* _ENTRIES PROVIDED_
##############################

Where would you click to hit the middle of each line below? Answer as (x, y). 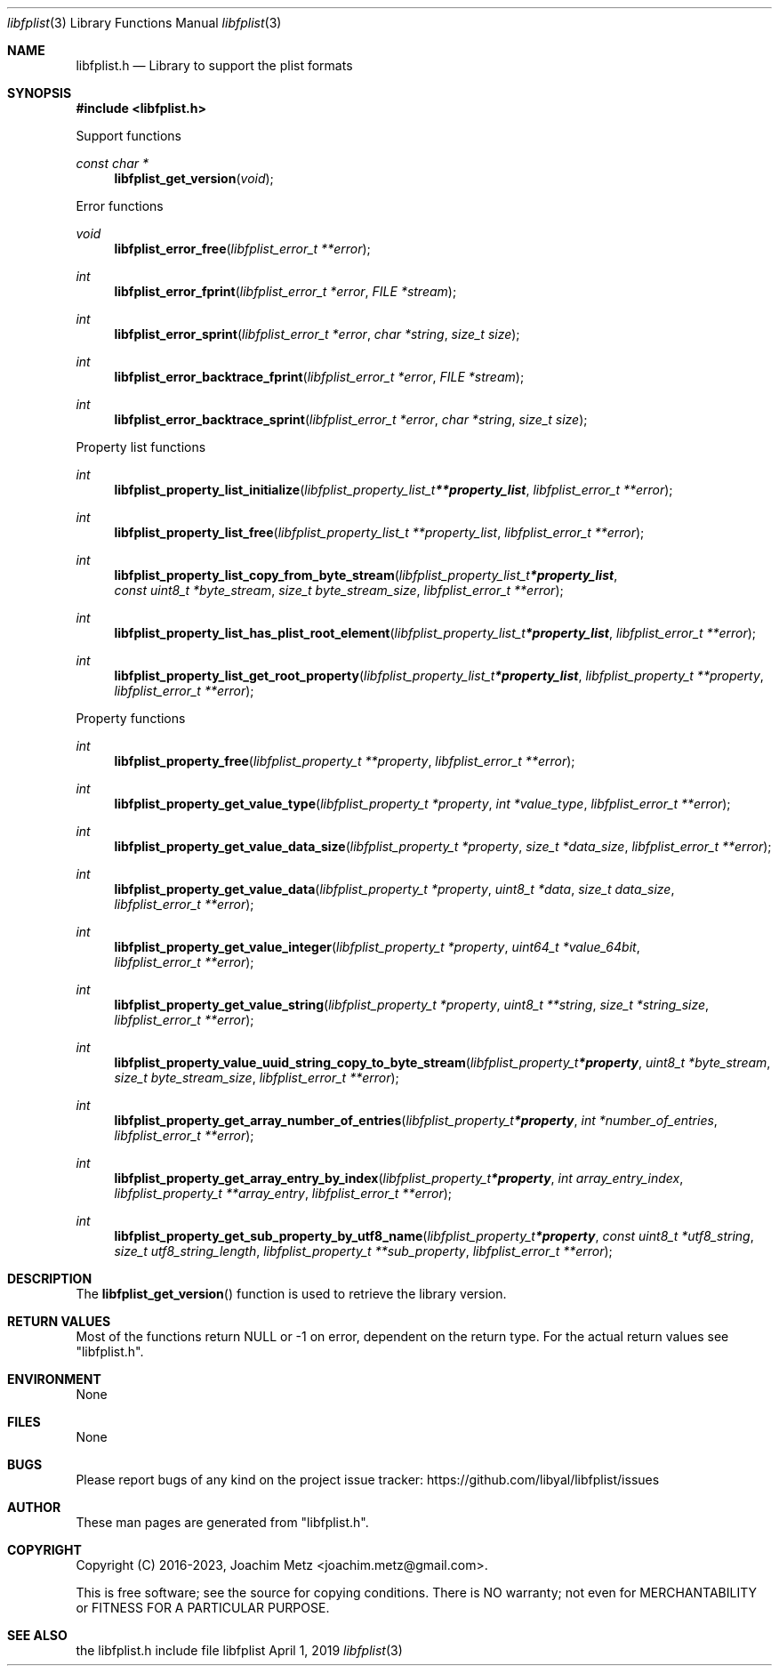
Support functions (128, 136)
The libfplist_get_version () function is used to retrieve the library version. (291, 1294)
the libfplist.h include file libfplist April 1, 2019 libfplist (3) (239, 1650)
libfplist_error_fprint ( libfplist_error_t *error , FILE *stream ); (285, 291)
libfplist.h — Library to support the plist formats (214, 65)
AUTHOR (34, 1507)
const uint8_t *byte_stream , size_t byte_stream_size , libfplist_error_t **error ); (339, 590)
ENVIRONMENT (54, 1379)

##############################

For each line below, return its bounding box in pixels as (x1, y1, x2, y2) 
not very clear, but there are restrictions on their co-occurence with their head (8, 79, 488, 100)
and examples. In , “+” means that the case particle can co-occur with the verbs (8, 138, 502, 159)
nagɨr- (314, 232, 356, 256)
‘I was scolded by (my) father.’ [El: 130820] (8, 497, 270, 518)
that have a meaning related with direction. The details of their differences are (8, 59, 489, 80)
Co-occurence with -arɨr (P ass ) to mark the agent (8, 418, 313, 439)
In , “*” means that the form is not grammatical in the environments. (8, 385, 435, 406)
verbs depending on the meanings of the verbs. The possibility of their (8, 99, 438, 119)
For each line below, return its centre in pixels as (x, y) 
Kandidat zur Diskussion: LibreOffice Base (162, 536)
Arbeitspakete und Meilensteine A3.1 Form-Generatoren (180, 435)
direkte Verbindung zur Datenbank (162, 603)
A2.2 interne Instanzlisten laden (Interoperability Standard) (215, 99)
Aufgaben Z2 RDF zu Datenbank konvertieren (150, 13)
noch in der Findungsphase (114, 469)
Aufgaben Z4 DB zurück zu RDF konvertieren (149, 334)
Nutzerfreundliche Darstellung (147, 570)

##############################

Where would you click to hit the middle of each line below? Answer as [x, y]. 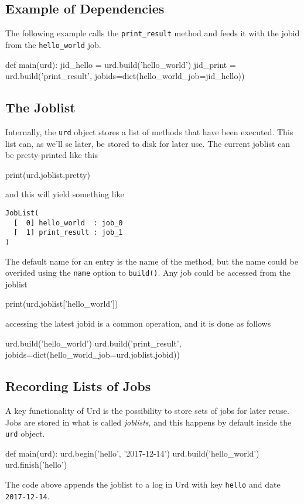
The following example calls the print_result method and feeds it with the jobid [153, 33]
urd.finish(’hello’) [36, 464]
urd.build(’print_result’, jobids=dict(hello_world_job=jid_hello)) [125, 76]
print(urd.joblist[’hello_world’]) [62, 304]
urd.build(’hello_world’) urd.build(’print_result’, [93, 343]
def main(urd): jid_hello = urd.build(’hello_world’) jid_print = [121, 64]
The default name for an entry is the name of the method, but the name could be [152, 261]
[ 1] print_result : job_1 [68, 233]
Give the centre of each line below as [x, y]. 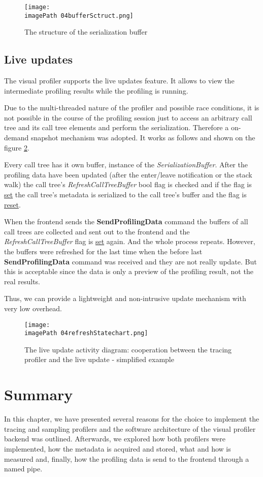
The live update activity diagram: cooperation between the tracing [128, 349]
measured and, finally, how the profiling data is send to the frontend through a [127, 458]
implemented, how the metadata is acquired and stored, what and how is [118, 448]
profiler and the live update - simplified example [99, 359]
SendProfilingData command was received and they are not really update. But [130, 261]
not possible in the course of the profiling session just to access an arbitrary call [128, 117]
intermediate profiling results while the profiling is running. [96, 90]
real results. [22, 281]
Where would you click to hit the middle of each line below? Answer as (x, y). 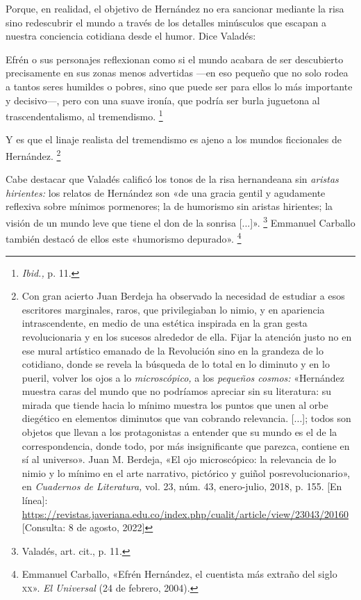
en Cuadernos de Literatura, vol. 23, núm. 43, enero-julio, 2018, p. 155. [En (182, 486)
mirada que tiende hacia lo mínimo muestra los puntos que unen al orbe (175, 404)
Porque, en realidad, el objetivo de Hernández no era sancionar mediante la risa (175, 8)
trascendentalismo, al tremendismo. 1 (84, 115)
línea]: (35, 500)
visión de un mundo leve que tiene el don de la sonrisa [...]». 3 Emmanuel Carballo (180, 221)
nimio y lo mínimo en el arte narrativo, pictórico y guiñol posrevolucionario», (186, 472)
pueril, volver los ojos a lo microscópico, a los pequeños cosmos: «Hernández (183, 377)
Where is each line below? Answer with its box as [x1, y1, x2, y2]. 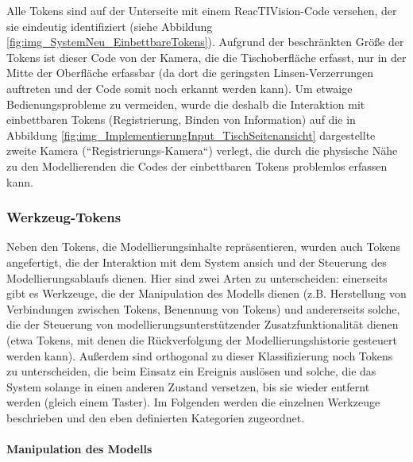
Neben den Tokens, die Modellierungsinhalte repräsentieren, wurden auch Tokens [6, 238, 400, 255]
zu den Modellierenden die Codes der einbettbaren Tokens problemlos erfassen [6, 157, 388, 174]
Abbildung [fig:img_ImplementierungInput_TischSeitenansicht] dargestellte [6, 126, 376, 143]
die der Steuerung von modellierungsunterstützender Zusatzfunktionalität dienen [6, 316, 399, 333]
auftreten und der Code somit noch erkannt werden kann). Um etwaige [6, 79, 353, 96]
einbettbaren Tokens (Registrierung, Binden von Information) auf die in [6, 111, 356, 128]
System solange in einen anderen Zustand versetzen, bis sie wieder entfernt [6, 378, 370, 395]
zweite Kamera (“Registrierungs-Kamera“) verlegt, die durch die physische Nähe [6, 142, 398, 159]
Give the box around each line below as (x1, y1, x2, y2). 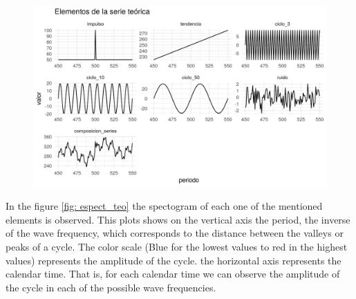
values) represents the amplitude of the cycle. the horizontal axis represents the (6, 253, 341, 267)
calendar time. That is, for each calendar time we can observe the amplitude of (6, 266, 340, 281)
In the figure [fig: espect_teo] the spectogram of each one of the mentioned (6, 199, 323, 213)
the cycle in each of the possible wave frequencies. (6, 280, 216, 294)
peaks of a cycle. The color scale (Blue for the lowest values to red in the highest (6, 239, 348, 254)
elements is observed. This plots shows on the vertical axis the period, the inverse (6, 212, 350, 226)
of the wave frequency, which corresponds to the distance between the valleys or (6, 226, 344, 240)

##############################

Begin with the line that has "peaks of a cycle." in the listing above and end after the line that has "of the wave"; output those lines exactly.

peaks of a cycle. The color scale (Blue for the lowest values to red in the highest (6, 239, 348, 254)
elements is observed. This plots shows on the vertical axis the period, the inverse (6, 212, 350, 226)
of the wave frequency, which corresponds to the distance between the valleys or (6, 226, 344, 240)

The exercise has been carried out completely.